5.1 Bestemmingsomschrijving
De voor ‘Maatschappelijk’ aangewezen gronden zijn bestemd voor:
-
educatieve, medische, sociale, culturele en religieuze voorzieningen, met de daarbij behorende bouwwerken en overige voorzieningen;
-
groenvoorzieningen, met dien verstande dat ter plaatse van de aanduiding “groen” ten minste 75% van de oppervlakte is gericht op de realisatie en behoud van opgaande beplanting;
-
nutsvoorzieningen;
-
water en waterhuishoudkundige voorzieningen,
en tevens voor:
-
een begraafplaats, uitsluitend op gronden ter plaatse van de aanduiding “begraafplaats”.
5.2 Bouwregels
-
Ten aanzien van gebouwen gelden de volgende regels:
1. de gebouwen dienen binnen het bouwvlak te worden gebouwd;
2. de goothoogte bedraagt ten hoogste de bestaande hoogte voor zover het het bestaande bouwwerk betreft;
3. de bouwhoogte bedraagt ten hoogste de bestaande hoogte voor zover het het bestaande bouwwerk betreft;
4. de dakhelling bedraagt ten minste het bestaande aantal graden.
-
Ten aanzien van de bouwwerken, geen gebouwen zijnde, geldt dat er geen bouwwerken, geen gebouwen zijnde mogen worden gebouwd, met uitzondering van:
1. palen en masten tot een maximale hoogte van 8 m;
2. walbeschoeiingen tot een maximale hoogte van 0,50 meter boven het ter plaatse geldende streefpeil en uitsluitend bij bouwpercelen aan het water.

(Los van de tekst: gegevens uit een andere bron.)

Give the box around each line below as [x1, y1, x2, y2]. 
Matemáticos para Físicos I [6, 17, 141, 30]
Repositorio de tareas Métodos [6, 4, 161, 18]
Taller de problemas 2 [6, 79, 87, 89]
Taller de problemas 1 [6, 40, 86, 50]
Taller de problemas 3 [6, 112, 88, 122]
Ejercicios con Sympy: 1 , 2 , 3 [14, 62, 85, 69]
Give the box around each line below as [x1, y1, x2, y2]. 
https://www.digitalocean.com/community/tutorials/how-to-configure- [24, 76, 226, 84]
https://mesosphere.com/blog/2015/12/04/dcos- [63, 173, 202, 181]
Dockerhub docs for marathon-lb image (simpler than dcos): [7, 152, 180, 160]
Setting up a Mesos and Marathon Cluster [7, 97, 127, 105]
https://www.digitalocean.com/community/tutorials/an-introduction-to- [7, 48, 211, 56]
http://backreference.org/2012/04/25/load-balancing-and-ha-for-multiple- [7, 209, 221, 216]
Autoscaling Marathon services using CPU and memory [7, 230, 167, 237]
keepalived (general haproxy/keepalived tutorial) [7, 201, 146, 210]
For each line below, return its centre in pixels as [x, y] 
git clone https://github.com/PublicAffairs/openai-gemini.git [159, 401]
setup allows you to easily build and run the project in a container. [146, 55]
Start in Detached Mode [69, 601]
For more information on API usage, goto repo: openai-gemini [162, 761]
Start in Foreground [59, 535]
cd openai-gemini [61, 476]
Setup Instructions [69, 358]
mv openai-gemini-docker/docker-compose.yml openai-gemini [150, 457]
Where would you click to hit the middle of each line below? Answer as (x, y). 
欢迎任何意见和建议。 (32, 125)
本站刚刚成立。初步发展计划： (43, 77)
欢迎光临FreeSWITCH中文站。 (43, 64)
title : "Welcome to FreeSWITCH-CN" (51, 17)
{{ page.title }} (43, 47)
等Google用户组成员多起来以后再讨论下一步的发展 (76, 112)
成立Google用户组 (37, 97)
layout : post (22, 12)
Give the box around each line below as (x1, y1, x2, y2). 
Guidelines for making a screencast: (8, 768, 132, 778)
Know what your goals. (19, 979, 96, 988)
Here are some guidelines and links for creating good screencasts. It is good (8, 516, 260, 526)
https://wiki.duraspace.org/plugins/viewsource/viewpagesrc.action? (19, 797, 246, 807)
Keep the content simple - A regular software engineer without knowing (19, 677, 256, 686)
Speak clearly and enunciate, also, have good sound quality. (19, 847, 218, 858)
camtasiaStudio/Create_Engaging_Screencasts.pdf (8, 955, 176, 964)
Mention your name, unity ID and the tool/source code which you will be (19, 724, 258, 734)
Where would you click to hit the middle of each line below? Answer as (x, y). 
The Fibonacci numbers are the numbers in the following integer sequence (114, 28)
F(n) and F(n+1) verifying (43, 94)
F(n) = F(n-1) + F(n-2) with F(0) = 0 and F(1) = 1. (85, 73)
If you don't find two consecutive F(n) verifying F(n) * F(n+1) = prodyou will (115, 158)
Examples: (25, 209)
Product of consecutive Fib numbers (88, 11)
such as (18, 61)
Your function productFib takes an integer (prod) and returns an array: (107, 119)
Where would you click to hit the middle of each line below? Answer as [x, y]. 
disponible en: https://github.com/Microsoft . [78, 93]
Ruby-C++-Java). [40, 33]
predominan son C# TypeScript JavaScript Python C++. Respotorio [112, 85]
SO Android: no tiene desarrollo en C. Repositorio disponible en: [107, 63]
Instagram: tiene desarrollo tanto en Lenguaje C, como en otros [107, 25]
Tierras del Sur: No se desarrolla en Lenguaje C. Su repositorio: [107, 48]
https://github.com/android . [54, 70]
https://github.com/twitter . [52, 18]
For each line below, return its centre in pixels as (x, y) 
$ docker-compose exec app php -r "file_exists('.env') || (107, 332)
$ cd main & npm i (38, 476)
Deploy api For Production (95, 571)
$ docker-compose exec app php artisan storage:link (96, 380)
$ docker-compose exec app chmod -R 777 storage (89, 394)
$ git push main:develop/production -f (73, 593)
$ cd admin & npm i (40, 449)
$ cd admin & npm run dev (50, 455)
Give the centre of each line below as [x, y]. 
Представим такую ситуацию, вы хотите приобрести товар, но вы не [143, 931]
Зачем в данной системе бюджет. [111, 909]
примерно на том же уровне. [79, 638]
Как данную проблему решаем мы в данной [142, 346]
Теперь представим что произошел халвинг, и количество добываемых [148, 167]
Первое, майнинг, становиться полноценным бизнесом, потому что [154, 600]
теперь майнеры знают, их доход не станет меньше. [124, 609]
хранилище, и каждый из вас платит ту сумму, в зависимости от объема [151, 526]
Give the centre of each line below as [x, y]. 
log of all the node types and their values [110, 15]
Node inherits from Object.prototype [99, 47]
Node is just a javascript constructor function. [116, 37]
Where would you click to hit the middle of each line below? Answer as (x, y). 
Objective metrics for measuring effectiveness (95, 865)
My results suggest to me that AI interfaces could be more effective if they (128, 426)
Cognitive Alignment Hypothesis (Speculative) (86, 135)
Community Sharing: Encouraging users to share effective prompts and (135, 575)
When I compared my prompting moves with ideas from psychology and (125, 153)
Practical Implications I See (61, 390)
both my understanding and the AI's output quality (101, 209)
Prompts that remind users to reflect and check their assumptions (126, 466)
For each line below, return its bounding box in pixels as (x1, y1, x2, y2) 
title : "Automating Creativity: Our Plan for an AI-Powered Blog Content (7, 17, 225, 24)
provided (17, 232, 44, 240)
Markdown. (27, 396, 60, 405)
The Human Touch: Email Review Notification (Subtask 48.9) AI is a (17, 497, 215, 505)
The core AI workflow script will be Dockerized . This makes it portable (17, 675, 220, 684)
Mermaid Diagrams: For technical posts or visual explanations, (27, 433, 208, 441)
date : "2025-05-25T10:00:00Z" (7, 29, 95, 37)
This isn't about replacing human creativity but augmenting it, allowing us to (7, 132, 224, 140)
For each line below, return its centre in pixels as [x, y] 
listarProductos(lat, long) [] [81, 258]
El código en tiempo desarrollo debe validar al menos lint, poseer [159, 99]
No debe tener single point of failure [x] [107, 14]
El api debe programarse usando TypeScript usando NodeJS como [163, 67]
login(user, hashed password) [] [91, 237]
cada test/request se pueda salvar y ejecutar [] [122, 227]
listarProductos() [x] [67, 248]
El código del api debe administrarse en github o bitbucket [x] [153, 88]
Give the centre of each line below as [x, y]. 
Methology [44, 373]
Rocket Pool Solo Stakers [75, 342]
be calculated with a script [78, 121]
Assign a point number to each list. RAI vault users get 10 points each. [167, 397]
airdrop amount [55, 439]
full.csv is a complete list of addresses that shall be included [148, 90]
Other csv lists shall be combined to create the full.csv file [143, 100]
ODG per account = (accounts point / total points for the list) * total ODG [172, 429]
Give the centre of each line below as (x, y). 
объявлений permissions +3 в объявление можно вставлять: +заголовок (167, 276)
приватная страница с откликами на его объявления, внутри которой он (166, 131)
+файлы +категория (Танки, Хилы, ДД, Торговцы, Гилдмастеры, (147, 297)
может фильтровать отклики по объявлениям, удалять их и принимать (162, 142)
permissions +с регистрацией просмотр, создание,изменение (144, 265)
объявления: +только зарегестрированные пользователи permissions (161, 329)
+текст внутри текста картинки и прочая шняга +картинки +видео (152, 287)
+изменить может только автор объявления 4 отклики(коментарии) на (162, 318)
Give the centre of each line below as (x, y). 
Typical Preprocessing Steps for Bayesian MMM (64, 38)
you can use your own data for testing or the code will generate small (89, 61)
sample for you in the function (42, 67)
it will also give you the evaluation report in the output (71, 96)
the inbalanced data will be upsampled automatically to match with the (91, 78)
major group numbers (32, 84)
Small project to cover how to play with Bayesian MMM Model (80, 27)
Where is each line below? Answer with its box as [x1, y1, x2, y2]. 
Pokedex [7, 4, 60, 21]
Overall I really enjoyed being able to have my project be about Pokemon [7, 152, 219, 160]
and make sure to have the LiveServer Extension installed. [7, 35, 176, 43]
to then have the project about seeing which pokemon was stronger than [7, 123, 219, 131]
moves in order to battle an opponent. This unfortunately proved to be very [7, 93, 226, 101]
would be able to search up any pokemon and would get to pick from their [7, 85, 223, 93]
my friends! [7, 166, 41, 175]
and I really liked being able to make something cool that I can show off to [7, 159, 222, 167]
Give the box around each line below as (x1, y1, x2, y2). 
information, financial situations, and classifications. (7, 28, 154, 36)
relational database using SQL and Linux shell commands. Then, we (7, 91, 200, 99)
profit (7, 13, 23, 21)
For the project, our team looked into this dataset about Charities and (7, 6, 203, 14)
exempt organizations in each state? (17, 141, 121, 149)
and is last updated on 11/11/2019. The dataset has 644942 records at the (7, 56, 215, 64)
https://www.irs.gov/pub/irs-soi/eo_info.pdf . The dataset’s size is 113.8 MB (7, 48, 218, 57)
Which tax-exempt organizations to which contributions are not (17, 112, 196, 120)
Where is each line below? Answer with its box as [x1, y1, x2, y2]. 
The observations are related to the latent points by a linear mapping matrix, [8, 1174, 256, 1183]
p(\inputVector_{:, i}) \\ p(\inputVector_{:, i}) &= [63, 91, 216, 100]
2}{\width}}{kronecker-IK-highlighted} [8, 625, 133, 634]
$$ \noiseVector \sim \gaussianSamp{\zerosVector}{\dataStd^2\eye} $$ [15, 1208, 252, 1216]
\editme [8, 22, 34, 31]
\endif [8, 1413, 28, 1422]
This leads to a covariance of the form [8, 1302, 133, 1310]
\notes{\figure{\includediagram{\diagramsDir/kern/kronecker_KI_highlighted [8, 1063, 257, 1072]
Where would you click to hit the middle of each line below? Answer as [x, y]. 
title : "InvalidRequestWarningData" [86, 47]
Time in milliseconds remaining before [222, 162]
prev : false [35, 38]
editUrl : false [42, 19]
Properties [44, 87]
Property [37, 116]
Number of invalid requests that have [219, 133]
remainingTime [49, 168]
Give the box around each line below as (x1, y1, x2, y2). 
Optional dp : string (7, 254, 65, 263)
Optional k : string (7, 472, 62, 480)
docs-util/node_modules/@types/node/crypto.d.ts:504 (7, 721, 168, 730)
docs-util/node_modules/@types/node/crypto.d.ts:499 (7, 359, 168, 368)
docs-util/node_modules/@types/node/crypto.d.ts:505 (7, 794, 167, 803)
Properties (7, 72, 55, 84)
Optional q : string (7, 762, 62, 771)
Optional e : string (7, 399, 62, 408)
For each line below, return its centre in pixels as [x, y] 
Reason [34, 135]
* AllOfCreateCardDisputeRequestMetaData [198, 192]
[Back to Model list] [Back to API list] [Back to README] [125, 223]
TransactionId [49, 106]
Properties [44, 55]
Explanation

5.3 Omgevingsvergunning voor het slopen van een bouwwerk
-
Het is verboden zonder of in afwijking van een omgevingsvergunning voor het slopen van een bouwwerk de bouwwerken ter plaatse van de aanduiding “karakteristiek” geheel of gedeeltelijk te slopen.
-
Een vergunning als bedoeld in lid 5.3, sub a, wordt slechts verleend indien:
1. geen onevenredige schade aan de stedenbouwkundige en cultuurhistorische waarde van het gebouw optreedt, die wordt gevormd door:
- de situering van de bebouwing;
- de schaal van de bebouwing;
- de vorm en richting van de kap(pen);
- de geleding van de bebouwing; of
2. sprake is van groot maatschappelijk belang en er redelijkerwijs geen alternatieven zijn voor de voorgestelde ingreep; of
3. op basis van technische en economische overwegingen instandhouding van het bouwwerk redelijkerwijs niet verlangd kan worden.
Indien Burgemeester en Wethouders voornemens zijn om de vergunning te verlenen op basis van het gestelde in lid 5.3, sub b, onder 1, wordt de gemeentelijke monumentencommissie om advies gevraagd.
-
Het verbod als bedoeld in lid 5.3, sub a, is niet van toepassing op:
1. werkzaamheden die:
- reeds in uitvoering zijn ten tijde van het van kracht worden van het plan;
- het normale onderhoud betreffen;
- mogen worden uitgevoerd krachtens een reeds verleende omgevingsvergunning voor het bouwen en/of slopen van een bouwwerk;
2. gebouwen die ten gevolge van een calamiteit verloren zijn gegaan.